- _Exercise objective_: The job is to find each line in the entries holding the string "Comment" and copy that line.

- _Record excerpts_:
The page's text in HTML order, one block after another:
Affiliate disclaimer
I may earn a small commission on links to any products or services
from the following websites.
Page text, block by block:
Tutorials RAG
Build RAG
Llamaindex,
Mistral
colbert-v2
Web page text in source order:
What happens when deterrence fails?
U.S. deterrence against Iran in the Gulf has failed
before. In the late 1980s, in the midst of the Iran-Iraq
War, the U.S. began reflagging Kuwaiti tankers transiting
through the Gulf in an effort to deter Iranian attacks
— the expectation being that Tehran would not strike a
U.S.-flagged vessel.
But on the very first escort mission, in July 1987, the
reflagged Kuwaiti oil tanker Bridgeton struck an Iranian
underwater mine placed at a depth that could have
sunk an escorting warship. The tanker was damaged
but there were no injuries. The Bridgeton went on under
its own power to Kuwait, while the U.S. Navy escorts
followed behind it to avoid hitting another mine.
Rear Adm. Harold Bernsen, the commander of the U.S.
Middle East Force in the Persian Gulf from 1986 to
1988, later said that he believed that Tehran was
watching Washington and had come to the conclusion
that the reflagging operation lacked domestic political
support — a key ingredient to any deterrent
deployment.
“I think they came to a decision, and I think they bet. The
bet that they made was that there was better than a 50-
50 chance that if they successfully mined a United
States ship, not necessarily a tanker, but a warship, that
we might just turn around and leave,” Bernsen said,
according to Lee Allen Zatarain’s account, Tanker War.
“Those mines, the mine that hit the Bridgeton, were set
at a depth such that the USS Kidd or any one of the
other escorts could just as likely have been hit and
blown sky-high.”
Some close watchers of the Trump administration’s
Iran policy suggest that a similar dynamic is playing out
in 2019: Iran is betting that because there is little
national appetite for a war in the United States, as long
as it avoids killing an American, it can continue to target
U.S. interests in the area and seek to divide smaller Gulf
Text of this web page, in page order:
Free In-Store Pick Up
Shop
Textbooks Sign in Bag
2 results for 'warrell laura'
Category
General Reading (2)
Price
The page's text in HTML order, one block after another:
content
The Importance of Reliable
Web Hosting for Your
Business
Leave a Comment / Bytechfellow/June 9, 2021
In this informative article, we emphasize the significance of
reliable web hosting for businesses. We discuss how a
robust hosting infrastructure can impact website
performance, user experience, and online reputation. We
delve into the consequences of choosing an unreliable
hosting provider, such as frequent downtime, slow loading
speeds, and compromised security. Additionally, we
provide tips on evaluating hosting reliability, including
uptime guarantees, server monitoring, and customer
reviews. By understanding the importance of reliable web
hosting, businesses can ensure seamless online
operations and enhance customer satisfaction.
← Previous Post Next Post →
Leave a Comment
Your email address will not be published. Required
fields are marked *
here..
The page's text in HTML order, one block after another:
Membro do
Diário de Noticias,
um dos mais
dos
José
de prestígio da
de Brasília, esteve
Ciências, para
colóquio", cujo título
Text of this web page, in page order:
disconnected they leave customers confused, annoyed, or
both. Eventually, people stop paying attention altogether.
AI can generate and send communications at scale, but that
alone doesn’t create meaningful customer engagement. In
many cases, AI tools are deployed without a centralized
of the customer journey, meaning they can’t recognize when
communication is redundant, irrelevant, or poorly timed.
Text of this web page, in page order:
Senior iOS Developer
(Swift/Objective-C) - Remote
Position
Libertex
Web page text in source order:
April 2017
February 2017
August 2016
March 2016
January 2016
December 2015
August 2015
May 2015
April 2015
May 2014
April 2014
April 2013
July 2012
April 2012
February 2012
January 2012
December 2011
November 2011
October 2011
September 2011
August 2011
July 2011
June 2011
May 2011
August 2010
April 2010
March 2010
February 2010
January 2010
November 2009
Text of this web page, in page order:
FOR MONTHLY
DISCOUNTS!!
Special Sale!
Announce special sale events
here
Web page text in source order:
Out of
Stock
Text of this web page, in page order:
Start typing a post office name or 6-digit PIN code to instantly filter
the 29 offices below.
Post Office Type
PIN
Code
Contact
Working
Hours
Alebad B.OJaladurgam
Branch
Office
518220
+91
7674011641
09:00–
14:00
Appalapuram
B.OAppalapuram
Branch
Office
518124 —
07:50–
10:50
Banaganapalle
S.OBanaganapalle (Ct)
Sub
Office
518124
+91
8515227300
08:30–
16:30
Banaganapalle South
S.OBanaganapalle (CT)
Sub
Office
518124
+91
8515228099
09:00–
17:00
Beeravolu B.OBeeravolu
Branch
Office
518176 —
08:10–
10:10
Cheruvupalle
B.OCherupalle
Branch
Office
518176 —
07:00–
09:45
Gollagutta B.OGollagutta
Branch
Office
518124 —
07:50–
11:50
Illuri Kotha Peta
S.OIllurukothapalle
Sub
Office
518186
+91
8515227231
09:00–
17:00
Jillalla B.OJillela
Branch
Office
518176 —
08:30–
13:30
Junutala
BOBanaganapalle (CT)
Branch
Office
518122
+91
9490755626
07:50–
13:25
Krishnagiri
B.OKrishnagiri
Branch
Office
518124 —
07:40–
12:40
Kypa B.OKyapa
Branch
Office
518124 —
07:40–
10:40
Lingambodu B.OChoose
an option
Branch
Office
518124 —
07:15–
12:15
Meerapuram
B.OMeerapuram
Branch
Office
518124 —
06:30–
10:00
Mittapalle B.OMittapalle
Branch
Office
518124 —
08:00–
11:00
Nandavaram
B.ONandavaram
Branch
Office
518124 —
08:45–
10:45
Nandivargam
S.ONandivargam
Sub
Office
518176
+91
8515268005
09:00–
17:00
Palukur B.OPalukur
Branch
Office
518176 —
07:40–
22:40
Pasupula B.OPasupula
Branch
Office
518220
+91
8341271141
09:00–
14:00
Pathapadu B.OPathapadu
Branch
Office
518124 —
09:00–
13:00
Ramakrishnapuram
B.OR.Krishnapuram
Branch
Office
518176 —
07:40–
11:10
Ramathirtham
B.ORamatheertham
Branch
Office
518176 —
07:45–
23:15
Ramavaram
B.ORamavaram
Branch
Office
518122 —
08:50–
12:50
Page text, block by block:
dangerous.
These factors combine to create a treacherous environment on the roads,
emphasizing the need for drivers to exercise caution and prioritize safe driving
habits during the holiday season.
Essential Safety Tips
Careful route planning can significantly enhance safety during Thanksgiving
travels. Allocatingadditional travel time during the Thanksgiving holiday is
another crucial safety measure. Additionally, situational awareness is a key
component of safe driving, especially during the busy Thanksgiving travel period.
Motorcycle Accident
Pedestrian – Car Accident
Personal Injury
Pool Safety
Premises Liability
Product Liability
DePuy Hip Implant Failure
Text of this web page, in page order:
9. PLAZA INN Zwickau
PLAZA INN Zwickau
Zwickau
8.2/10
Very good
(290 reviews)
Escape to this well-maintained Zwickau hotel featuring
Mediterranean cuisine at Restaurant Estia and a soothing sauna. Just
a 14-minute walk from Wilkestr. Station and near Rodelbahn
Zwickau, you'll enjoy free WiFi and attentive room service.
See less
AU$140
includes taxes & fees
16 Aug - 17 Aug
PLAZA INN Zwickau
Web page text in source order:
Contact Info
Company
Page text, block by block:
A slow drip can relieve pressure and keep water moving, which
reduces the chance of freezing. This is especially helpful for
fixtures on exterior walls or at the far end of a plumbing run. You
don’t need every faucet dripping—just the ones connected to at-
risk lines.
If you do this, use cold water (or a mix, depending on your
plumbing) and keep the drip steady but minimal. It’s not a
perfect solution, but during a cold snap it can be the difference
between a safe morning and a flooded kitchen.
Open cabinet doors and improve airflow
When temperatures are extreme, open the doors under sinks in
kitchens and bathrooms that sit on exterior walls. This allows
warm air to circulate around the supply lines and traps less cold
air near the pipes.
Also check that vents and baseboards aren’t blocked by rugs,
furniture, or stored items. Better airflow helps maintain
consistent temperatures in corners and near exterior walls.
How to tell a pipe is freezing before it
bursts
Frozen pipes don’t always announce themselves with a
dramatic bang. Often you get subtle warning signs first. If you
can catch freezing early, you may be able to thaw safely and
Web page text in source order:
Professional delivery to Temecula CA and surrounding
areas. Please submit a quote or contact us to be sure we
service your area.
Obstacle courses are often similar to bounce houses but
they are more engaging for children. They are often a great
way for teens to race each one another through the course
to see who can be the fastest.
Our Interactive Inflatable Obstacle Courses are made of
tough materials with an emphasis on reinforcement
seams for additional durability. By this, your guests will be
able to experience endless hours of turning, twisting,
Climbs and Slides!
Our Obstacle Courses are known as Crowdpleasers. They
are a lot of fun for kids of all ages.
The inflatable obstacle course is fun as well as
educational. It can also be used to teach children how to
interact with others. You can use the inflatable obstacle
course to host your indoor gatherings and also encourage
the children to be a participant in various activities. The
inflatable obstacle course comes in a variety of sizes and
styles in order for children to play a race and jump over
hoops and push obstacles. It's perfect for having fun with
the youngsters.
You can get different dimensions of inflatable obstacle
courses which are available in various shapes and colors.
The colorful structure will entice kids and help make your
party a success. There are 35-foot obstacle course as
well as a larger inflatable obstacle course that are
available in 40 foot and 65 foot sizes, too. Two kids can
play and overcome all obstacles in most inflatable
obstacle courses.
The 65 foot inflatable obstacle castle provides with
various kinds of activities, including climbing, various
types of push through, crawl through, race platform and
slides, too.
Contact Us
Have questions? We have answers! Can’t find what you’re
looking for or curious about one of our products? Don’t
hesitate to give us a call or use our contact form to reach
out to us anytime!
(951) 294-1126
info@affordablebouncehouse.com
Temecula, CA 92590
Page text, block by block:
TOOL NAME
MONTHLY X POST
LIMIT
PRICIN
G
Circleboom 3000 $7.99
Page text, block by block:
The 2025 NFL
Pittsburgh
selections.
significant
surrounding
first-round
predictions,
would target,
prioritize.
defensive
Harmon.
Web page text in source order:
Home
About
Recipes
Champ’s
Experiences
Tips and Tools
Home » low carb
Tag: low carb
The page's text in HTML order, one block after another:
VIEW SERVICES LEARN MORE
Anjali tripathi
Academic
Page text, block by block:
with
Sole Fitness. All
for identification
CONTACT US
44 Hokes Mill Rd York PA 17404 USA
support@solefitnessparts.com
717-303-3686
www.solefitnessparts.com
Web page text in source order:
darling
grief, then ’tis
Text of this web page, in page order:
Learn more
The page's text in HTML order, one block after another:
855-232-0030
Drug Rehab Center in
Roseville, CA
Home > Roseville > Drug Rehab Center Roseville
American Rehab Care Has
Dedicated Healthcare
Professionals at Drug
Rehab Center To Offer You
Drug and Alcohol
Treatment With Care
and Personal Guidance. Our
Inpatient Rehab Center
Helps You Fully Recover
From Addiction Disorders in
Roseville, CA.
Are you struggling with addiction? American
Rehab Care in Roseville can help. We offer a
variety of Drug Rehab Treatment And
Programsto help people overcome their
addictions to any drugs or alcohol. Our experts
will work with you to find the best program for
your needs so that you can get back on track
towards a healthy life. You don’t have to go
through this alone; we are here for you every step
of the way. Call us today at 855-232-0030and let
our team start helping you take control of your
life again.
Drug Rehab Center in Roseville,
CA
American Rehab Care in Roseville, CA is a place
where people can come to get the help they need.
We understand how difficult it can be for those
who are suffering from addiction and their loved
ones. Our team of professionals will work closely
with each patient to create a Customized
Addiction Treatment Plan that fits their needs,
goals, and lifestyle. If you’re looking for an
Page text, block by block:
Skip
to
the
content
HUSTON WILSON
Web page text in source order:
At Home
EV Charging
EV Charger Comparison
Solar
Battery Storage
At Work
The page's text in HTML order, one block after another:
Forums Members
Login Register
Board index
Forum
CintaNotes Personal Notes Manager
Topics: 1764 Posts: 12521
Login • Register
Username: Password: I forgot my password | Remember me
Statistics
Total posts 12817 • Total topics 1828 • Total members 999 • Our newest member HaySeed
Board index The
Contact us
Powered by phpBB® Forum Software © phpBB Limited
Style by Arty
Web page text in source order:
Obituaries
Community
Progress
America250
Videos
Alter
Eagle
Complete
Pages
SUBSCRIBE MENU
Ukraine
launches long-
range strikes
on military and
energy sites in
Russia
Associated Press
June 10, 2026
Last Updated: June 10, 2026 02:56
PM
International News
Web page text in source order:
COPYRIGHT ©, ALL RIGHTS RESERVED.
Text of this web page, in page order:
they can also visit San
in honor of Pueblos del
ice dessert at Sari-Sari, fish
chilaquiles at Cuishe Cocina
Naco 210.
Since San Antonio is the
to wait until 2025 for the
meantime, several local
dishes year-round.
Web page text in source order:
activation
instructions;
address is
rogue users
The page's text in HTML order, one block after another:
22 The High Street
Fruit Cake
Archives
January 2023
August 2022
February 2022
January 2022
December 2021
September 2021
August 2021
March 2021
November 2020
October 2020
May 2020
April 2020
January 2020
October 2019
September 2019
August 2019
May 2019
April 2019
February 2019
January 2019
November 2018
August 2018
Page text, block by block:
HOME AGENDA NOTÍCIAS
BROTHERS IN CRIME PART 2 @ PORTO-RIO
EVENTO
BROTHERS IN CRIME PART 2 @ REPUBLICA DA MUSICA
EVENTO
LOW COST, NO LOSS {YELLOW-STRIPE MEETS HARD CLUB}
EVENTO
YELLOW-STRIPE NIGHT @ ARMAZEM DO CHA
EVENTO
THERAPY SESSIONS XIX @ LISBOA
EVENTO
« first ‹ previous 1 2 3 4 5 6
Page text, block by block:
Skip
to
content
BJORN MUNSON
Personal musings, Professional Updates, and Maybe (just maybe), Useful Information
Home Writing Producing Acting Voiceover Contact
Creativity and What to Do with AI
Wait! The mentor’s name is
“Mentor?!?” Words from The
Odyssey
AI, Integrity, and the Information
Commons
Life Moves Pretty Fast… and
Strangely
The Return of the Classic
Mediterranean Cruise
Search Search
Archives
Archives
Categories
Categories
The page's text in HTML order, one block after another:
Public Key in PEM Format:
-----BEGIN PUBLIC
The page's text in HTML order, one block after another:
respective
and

- _Solution for this task_:
Leave a Comment / Bytechfellow/June 9, 2021
Leave a Comment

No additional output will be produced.